* **Exercise directions**
Every record below should be repeated exactly, with the pictures left out.

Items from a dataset
====================

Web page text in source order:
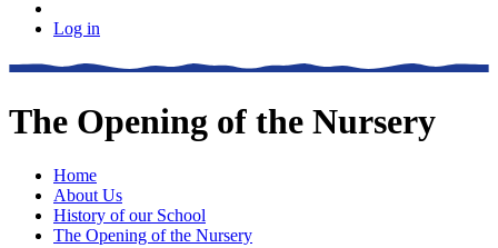
Log in
The Opening of the Nursery
Home
About Us
History of our School
The Opening of the Nursery
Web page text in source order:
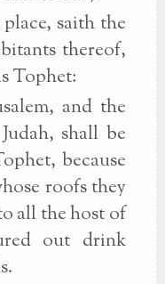
saith the
thereof,
Tophet:
and the
shall be
because
roofs they
all the host of
out drink
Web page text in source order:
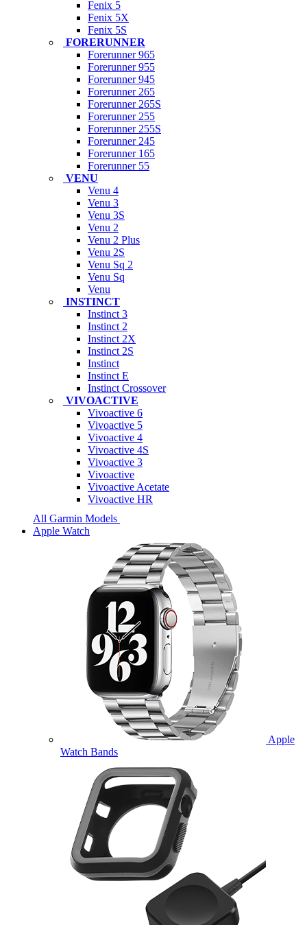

====================

* **Task answer**
Web page text in source order:
Log in
The Opening of the Nursery
Home
About Us
History of our School
The Opening of the Nursery
Web page text in source order:
saith the
thereof,
Tophet:
and the
shall be
because
roofs they
all the host of
out drink
Web page text in source order:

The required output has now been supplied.